Go to the line with "Electricity net generation" in the material below and copy from there through the line with "( mapcar ( lambda", exactly. Pictures are not copied.

GIVEN DATA
Start of Block
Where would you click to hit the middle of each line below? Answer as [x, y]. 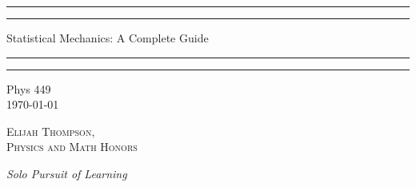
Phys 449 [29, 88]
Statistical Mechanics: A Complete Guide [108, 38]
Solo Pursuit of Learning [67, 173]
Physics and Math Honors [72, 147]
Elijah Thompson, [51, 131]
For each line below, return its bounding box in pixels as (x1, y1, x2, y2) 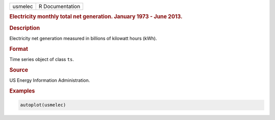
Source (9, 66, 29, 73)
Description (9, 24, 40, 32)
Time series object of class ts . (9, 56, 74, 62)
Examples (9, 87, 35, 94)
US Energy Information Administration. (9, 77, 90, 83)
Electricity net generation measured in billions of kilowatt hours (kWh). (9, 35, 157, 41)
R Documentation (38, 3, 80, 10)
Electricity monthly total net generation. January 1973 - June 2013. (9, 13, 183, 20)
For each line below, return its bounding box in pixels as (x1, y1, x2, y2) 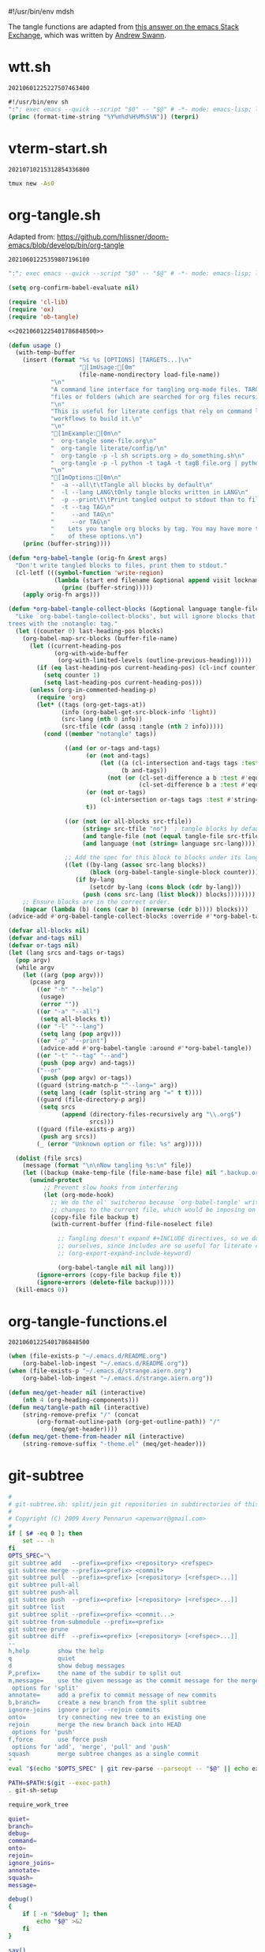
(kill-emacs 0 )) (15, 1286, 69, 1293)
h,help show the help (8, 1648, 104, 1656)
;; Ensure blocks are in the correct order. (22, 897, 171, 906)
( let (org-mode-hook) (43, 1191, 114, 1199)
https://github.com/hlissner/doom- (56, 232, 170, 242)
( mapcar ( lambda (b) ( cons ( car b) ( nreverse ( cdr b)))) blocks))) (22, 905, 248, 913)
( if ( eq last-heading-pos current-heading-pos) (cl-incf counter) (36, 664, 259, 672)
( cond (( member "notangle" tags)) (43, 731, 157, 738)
End of Block
Start of Block
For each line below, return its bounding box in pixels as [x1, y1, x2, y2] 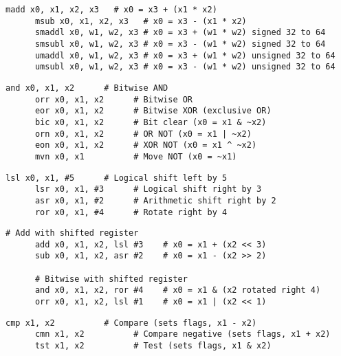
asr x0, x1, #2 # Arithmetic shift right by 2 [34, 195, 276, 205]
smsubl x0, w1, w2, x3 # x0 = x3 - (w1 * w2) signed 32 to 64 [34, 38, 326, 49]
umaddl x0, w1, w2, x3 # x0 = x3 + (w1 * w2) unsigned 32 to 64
End of Block
SOLUTION TO THE EXERCISE
Electricity net generation measured in billions of kilowatt hours (kWh). (9, 35, 157, 41)
R Documentation (38, 3, 80, 10)
Electricity monthly total net generation. January 1973 - June 2013. (9, 13, 183, 20)
For each line below, return its bounding box in pixels as (x1, y1, x2, y2) 
(kill-emacs 0 )) (15, 1286, 69, 1293)
h,help show the help (8, 1648, 104, 1656)
;; Ensure blocks are in the correct order. (22, 897, 171, 906)
( let (org-mode-hook) (43, 1191, 114, 1199)
https://github.com/hlissner/doom- (56, 232, 170, 242)
( mapcar ( lambda (b) ( cons ( car b) ( nreverse ( cdr b)))) blocks))) (22, 905, 248, 913)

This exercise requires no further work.